O’Leary had claimed that he had held discussions with Aer Rianta’s assistant chief executive Brian J. Byrne in which the two men agreed a variation on the standard landing charges for Ryanair and that therefore the £350,000 was never in fact due. Byrne’s recollection was somewhat different. He denied any special deal had been agreed. Mr Justice Kelly took the same view, found that there was no written agreement between the airline and the airport, and that co
rrespondence demonstrated there was no evidence of any amendment to landing charges.
The verdict was squarely against Ryanair. What Ryanair was saying was not credible, Kelly said, and was undermined by documents exhibited by O’Leary. Kelly ordered the airline to pay the full £350,000, as well as 8 per cent interest and Aer Rianta’s costs. He also refused to give the airline leave to appeal and refused a stay on his order.
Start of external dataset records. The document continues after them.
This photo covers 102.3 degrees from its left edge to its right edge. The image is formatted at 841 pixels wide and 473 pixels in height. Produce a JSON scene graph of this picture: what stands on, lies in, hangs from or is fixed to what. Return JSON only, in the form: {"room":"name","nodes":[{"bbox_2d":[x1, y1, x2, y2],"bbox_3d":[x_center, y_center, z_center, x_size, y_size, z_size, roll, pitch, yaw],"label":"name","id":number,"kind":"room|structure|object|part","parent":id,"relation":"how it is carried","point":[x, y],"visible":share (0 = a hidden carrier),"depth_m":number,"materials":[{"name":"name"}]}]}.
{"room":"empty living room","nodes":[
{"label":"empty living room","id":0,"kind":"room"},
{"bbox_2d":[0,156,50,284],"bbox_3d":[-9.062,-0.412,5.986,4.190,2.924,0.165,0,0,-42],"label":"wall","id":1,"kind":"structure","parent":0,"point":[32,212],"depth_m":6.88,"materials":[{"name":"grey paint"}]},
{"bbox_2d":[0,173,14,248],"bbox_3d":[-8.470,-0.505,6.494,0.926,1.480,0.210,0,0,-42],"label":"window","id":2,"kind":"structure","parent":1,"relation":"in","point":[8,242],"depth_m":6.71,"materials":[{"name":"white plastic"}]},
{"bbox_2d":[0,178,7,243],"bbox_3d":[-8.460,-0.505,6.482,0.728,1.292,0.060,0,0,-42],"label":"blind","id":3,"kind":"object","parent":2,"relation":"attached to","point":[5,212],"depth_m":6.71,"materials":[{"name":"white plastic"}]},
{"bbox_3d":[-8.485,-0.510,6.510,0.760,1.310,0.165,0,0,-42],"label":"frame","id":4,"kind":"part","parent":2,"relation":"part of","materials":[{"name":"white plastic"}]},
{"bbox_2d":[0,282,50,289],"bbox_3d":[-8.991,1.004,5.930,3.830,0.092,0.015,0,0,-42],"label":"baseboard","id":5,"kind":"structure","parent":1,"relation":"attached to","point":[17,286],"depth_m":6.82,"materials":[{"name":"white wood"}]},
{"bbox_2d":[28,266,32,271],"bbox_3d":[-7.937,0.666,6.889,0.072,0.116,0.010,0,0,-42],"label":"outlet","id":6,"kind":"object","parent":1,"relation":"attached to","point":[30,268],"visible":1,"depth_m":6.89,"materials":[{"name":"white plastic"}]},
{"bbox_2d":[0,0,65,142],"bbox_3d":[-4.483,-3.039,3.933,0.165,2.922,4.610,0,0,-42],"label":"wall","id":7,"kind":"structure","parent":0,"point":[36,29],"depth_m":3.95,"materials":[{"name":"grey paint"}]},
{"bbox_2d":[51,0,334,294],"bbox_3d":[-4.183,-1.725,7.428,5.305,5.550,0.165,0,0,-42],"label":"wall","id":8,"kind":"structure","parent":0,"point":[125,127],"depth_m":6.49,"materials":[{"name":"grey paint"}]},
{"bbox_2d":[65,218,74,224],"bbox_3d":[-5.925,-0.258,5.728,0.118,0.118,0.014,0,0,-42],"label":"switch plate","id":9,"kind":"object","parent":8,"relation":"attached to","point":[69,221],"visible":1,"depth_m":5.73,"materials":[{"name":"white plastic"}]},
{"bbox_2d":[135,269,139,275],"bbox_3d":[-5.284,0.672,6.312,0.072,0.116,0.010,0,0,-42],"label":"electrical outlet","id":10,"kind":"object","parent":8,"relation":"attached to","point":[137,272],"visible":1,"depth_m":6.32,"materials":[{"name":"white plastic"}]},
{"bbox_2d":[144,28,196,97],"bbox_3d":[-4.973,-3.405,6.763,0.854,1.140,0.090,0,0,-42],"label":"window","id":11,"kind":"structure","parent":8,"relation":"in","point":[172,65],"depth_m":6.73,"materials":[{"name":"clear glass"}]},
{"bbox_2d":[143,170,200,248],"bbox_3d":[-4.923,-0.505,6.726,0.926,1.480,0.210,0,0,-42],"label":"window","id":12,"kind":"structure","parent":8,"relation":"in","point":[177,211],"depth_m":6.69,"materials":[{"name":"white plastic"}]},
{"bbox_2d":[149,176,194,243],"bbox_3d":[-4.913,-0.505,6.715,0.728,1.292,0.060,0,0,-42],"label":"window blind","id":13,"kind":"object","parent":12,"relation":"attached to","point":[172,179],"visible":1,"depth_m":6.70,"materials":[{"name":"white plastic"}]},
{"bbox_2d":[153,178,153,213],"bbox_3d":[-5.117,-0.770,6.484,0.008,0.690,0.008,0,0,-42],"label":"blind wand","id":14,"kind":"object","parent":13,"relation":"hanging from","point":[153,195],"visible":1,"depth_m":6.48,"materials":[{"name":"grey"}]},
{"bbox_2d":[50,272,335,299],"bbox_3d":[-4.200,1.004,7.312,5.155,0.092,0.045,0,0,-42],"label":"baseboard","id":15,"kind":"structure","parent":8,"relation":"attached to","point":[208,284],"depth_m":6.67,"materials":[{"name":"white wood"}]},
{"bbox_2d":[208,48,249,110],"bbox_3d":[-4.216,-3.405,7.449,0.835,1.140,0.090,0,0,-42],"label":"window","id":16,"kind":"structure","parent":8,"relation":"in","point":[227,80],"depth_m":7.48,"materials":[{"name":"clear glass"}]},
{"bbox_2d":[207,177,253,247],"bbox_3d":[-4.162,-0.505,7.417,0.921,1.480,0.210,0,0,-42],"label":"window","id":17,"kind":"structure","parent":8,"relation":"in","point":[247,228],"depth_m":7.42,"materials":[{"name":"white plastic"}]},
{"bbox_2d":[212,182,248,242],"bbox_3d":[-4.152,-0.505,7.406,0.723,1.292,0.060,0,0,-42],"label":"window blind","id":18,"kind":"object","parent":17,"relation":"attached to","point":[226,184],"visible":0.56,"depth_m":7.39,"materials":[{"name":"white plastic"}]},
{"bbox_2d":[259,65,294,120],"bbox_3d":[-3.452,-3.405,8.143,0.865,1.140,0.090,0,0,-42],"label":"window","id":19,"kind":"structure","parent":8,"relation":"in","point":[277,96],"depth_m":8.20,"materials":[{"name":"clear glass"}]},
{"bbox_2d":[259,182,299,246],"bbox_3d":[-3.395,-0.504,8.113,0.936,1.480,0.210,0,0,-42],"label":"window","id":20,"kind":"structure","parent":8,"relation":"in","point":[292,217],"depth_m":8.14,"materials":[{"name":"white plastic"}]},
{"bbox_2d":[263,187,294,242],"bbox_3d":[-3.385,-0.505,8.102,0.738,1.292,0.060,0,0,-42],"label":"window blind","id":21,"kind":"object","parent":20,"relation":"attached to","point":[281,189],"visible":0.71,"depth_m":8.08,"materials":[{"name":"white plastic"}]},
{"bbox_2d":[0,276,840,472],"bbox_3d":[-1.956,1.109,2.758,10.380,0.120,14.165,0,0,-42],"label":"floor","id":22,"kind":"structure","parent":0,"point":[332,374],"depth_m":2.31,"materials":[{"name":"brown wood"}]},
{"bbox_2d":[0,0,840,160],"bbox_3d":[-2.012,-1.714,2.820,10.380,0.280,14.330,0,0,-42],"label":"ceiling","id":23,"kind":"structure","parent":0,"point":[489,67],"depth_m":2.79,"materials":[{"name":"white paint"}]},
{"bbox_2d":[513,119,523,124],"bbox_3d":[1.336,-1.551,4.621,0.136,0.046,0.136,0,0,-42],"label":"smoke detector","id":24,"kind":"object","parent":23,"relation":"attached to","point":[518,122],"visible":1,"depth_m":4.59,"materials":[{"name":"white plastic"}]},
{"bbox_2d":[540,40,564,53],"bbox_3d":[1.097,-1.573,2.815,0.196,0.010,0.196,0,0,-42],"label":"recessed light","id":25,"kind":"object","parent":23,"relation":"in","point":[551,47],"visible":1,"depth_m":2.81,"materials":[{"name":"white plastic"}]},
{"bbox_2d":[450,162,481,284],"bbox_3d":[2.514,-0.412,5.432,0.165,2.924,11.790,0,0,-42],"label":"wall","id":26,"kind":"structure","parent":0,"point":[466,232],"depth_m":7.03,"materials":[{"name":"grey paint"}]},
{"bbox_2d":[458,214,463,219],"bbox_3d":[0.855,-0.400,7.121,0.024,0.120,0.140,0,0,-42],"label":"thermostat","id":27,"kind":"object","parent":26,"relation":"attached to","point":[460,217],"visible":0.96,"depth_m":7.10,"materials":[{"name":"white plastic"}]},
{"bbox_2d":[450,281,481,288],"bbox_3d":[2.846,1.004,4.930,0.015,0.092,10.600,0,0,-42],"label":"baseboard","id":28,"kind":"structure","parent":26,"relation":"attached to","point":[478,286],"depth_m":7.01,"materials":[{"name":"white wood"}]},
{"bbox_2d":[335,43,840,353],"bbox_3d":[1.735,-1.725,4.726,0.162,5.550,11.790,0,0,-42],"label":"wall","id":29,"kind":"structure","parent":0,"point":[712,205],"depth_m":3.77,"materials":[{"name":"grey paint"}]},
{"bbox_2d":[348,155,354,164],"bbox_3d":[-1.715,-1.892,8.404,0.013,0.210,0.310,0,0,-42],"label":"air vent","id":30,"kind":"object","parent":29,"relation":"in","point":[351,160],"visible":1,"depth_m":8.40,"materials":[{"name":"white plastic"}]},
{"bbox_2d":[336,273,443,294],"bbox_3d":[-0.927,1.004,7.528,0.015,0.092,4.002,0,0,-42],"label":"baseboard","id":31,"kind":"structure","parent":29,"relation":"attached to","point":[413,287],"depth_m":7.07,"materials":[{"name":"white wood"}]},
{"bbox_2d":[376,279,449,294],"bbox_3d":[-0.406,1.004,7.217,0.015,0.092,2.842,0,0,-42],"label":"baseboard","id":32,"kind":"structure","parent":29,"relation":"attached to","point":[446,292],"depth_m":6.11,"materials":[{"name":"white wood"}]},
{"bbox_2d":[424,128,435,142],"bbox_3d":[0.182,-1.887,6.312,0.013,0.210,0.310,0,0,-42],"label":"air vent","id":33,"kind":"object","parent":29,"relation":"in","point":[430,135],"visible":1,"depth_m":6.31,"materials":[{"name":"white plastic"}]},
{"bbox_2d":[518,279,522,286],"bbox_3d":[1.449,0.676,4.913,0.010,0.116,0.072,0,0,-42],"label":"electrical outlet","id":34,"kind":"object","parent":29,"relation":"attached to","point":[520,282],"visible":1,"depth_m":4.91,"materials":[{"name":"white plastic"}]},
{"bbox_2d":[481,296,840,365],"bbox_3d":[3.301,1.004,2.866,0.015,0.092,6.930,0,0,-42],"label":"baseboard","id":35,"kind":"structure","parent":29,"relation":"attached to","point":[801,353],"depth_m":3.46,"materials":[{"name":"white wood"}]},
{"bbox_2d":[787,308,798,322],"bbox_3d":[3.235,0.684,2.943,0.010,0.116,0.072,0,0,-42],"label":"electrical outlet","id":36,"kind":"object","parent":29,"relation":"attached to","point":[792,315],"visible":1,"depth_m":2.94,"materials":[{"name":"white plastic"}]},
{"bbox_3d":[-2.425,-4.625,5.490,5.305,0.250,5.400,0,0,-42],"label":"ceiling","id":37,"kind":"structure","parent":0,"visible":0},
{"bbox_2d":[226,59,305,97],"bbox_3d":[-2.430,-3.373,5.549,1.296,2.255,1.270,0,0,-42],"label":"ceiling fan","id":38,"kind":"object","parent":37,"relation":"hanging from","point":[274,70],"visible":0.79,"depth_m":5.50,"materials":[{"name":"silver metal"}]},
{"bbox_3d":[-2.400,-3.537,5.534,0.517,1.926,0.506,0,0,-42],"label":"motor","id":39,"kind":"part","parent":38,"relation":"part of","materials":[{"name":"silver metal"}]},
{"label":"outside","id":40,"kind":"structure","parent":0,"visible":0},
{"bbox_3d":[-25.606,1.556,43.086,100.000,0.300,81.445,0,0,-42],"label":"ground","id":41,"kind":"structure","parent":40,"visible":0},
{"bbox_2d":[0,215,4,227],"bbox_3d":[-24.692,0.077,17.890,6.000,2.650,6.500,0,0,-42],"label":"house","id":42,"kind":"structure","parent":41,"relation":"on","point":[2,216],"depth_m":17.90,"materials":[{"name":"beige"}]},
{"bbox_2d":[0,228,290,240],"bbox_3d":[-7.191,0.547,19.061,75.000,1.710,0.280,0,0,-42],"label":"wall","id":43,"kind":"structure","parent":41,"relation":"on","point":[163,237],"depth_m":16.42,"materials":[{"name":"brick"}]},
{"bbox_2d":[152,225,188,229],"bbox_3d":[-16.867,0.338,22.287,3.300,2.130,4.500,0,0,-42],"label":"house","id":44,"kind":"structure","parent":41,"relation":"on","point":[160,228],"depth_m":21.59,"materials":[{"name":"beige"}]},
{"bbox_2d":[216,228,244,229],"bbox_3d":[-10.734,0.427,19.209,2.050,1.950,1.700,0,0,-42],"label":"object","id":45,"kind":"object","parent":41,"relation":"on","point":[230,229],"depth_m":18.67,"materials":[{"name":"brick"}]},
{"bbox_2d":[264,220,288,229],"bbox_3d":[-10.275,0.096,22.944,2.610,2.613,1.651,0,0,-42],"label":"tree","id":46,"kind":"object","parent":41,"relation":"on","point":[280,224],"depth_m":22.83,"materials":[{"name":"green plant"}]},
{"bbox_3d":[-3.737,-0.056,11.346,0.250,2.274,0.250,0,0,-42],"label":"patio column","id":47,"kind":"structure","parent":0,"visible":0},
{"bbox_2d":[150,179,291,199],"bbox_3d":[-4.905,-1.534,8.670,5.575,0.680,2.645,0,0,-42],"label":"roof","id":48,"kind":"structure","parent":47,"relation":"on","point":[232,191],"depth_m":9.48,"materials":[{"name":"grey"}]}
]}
For once, O’Leary stayed silent, concentrating instead on milking his victory over BA.
17. Customer Care
In October 1988 P.J. McGoldrick, Ryanair’s then newly appointed chief executive, had marched across the tarmac at Dublin airport to greet an incoming flight. As the passengers disembarked, McGoldrick scooped Jane O’Keeffe, a twenty-one-year-old, into his arms and carried her towards the terminal building, while press photographers clicked away for the next morning’s newspapers.
O’Keeffe was the millionth passenger to use the new airline. Her reward, McGoldrick said, would be ‘free flights for life’ for her and a partner. ‘What would that cost the company?’ a journalist wondered. ‘We don’t nitpick over the gifts we give,’ McGoldrick replied rather grandly.
At the time money did not really matter in Ryanair. McGoldrick had just taken over from the profligate, if occasionally inspired, regime of Eugene O’Neill and had no idea about the true state of the airline’s finances. Simple things like organizing a contract with O’Keeffe that might specify the precise nature of her entitlement and how she could claim it were bothersome details with which the young Ryanair did not concern itself.
For the next ten years O’Keeffe made use of her free flights, nominating first her sister then her new husband as her travelling companion. In the absence of a contract O’Keeffe and the airline had come to a mutually acceptable compromise. If she gave a couple of weeks notice, Ryanair would put her on the flight of her choice. But then came a crunch in the summer of 1998. ‘It blew up one weekend,’ O’Leary says.